Monday, May 9, 2011

Rediscovering the charm in "Charm City"


As I confessed in an earlier post, I am slightly terrified of Baltimore, based on its fictional portrayal in David Simon's TV shows. Yet I know its reality is far broader and more welcoming than that narrow, menace-filled vision.

So it was with gladness and relief that I attended the American Visionary Art Museum's Kinetic Sculpture Race on Saturday. There I saw families and friends working together to pedal and push giant creations across the city of Baltimore and into its harbor (on a short circuit to prove the seaworthiness of their crafts).

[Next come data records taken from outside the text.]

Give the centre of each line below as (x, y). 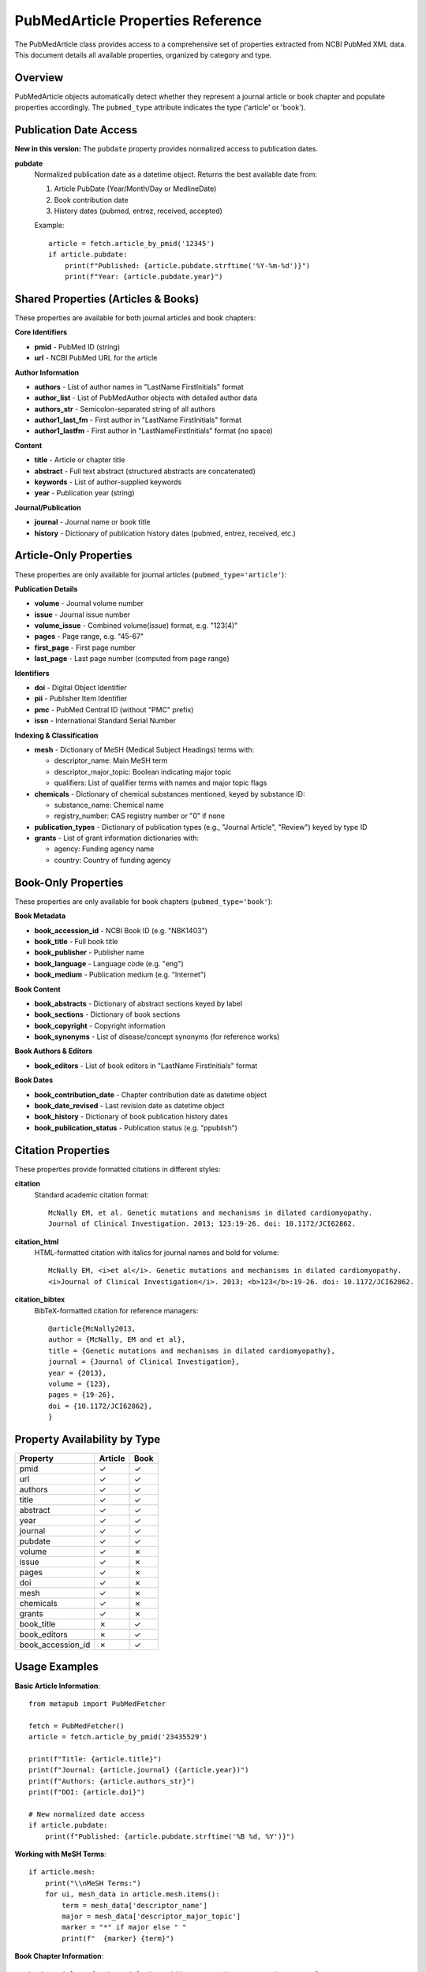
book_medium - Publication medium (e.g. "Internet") (120, 975)
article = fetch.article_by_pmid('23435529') (118, 1737)
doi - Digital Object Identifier (80, 688)
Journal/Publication (48, 507)
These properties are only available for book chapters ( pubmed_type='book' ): (144, 901)
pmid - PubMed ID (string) (77, 346)
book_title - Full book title (76, 941)
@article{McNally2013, (92, 1329)
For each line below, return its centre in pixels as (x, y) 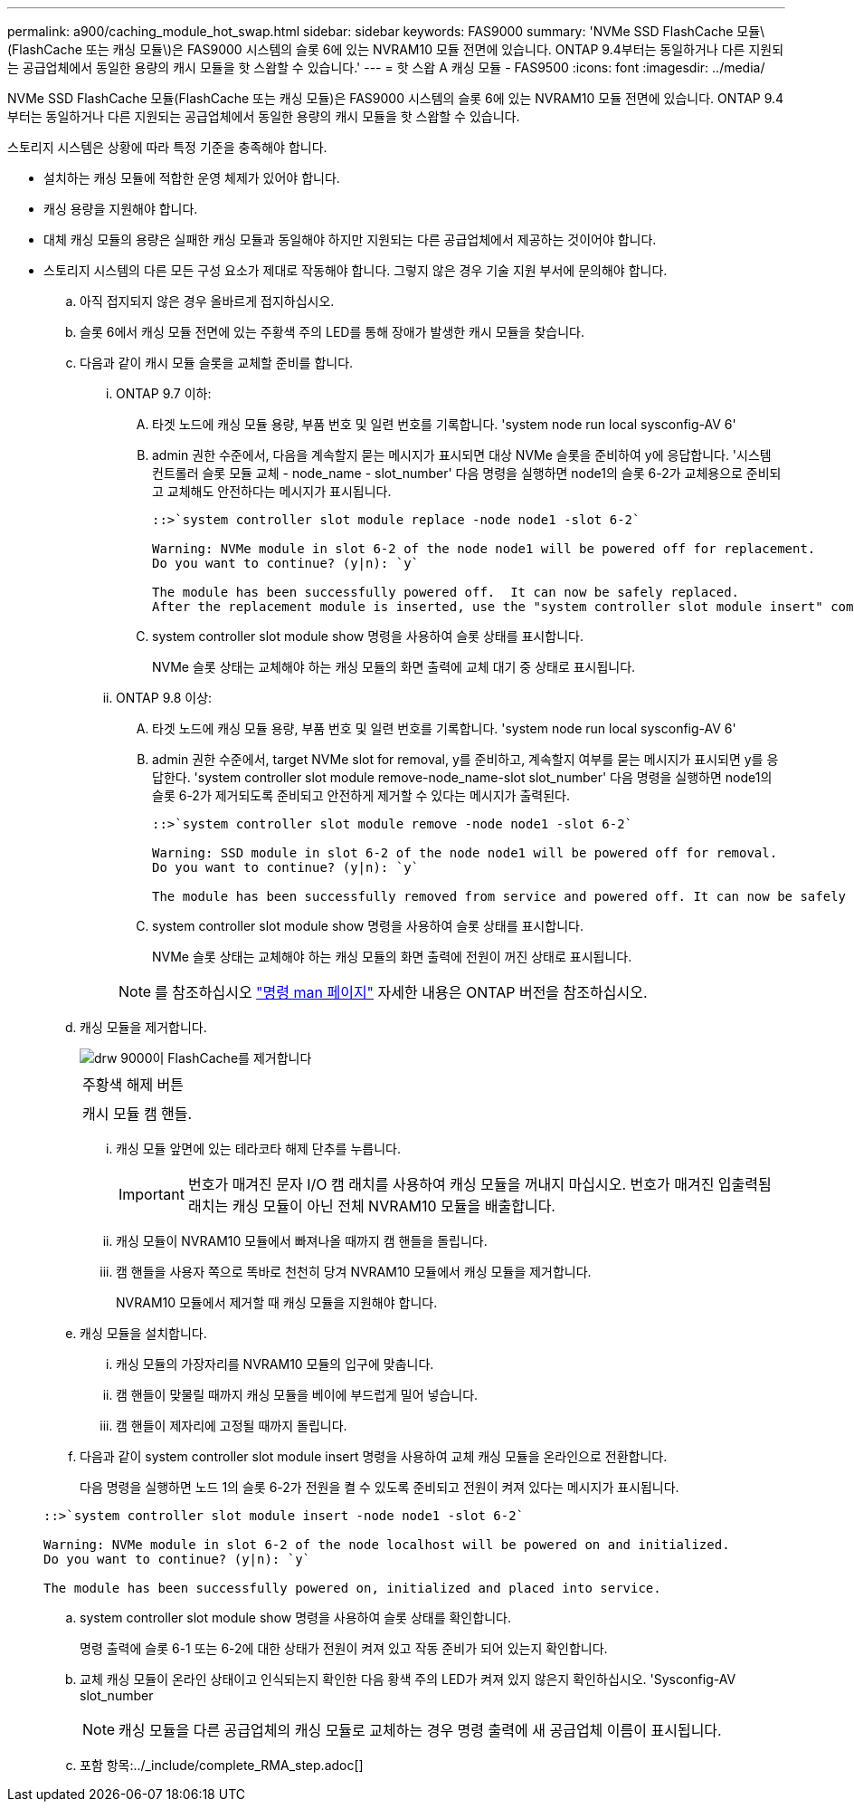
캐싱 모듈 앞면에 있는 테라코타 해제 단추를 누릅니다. (258, 1149)
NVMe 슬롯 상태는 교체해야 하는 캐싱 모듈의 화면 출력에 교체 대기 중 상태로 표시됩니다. (394, 667)
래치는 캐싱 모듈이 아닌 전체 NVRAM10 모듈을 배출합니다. (371, 1206)
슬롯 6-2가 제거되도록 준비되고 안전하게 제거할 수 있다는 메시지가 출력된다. (361, 795)
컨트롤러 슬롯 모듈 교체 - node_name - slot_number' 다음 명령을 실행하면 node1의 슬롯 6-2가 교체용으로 (447, 473)
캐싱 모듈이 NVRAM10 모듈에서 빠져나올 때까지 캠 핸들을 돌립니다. (302, 1241)
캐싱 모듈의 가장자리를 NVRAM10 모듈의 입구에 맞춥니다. (275, 1364)
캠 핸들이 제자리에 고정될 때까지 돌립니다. (232, 1426)
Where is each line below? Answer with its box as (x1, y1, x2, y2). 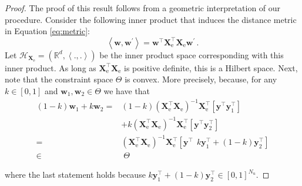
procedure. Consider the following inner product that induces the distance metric (5, 13, 297, 25)
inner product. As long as (5, 61, 96, 74)
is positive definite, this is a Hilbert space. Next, (124, 61, 298, 74)
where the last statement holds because (5, 168, 146, 181)
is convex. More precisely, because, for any (125, 73, 277, 85)
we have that (103, 84, 150, 97)
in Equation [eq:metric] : (5, 25, 90, 37)
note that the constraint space (5, 73, 113, 85)
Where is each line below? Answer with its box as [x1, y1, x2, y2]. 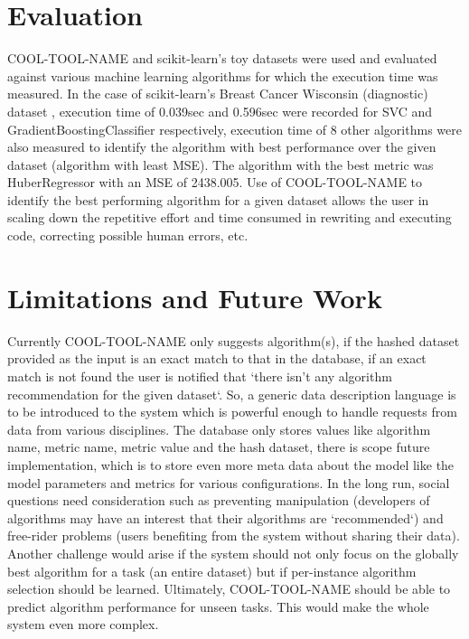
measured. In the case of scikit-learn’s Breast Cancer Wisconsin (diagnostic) [7, 84, 428, 103]
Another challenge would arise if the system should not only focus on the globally [7, 543, 459, 562]
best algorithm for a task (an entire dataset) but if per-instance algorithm [7, 561, 417, 580]
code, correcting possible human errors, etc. [7, 226, 249, 245]
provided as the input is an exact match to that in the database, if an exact [7, 349, 427, 368]
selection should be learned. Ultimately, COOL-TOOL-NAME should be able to [7, 579, 451, 598]
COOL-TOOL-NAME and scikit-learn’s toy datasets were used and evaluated [7, 49, 437, 68]
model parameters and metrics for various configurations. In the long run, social [7, 473, 450, 492]
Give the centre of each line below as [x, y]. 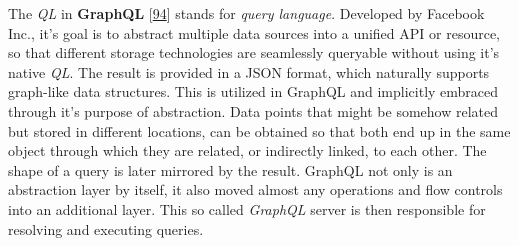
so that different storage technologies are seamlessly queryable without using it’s [254, 52]
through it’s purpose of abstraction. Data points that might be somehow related [253, 110]
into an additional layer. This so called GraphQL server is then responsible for [247, 208]
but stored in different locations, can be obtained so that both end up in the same [259, 130]
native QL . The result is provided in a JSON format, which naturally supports [249, 71]
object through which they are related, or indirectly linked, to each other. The [247, 150]
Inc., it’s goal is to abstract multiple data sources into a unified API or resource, [254, 32]
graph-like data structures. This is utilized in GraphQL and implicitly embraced [253, 91]
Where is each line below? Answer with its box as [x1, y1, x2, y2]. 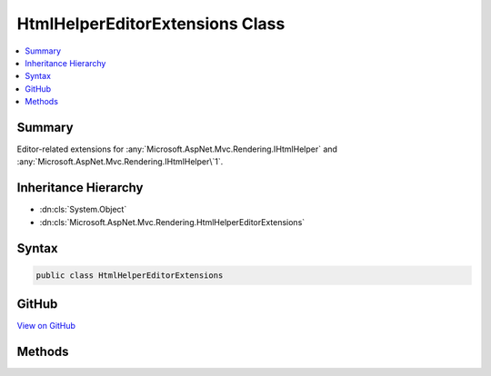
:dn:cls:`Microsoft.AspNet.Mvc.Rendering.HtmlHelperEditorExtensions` [39, 216, 306, 227]
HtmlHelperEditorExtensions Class [16, 14, 286, 34]
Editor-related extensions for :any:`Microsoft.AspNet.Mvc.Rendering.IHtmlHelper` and [16, 143, 338, 154]
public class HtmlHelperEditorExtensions [35, 270, 224, 281]
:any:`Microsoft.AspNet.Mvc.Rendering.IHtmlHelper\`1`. [16, 156, 224, 167]
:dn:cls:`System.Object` [39, 204, 127, 215]
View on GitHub [16, 321, 76, 331]
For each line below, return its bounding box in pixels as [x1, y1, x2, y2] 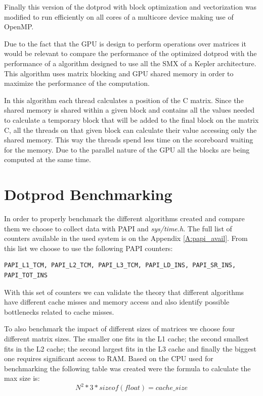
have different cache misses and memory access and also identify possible [4, 296, 230, 307]
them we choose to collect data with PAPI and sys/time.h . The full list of [4, 223, 232, 233]
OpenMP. [4, 21, 34, 32]
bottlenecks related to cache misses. [4, 306, 114, 317]
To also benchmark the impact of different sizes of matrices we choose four [4, 323, 235, 334]
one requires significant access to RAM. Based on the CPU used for [4, 353, 213, 364]
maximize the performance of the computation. [4, 78, 150, 88]
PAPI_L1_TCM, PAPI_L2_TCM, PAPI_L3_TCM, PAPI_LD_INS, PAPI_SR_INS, [4, 262, 236, 269]

Racers were dressed in wacky costumes, matching their sculptures, such as the Amish racers wearing suspenders and fake beards, pedaling their float-able buggy away from the water (below).

Six people dressed in lab coats, from the Howard Hughes Medical Institute, piloted the Lobe Trotter (below).


And the museum brought out its Fifi le Poodle—a sculpture on permanent display in one of the museum's annexes—to race again.


Many in the crowd dressed with the same panache. There were men and women in tutus, glitter pants, colorful wigs, and wacky hats. There were more normal types, too, parents and kids, couples, groups of friends.

Even as we walked around Canton, the nearby neighborhood, there wasn't a Stringer Bell or Marlo in sight. Just people walking, sitting on park benches, drinking beer, eating Italian pastries. It was all so normal—and beautiful in its normalcy. It made me realize that any fictional description of a place or time is always going to be limited, no matter how many characters or scenes its features.